Is a wind of change blowing across Singapore? It seems so, if unprecedented moves on its political front are to be believed.

These range from a possible cut to its million-dollar ministerial salaries, to a trimmer cabinet without Lee Kuan Yew. In its drive to embrace reform after a poor electoral performance, the People’s Action Party (PAP) has sworn to leave no stones unturned. All save foreign affairs, that is.

Judging by the tack taken by some members of its younger and leaner cabinet, foreign affairs is possibly the one area where liberalisation seems wanting.

Singapore’s new foreign minister K Shanmugam appeals to realpolitik’s darker side when he describes international relations as being in a “jungle with animals of different sizes” where “the biggest and fiercest are usually the kings”. His strategy of manoeuvring around this dog-eat-dog world is premised on dispensing equitable deals that “leave something on the table for everyone”.

The same conservative stance typifies the discourse of acting minister Chan Chun Sing. On the campaign trail, the PAP’s posterboy for its next generation of leaders raises the spectre of Singapore’s vulnerability by likening it to a yacht sailing precariously among supertankers in the turbulent waters of global developments.

Having spent three years in Jakarta as a military officer, Chan depicts the “happy relationship” Singapore has with Indonesia as “unnatural” if one considers that the latter “reproduces one Singapore per year”.
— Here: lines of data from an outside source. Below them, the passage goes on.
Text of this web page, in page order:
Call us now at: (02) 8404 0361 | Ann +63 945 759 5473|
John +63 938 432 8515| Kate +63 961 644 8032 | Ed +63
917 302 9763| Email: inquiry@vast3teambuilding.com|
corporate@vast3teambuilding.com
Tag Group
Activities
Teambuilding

While Singapore has always taken a practical view of foreign affairs, these analogies belie a deeper sense of suspicion on diplomacy than that practised by George Yeo, its former foreign minister who was ousted after losing his group representation constituency at the recent election. Yeo’s tenure was not perfect, but it was characterised by an atmosphere of intense goodwill, culminating in the signing of the Association of Southeast Asian Nations charter in 2007 when Singapore was chair of the regional grouping.

Yet the PAP’s stark disregard to liberalise foreign affairs should come as no surprise given that this was not an election issue.

At a time when Singaporeans are feeling threatened by the high influx of migrant workers, the opposition parties would not have won much sympathisers had they campaign on foreign issues. As Singaporeans look to protect their own amidst the widening income gap, concerns over high ministerial salaries are more pertinent.

With little impetus to make any real change, it seems that the PAP’s foreign policy looks set to stay conservative even as all else are being liberalised. Why fix something that is not seen to be broken?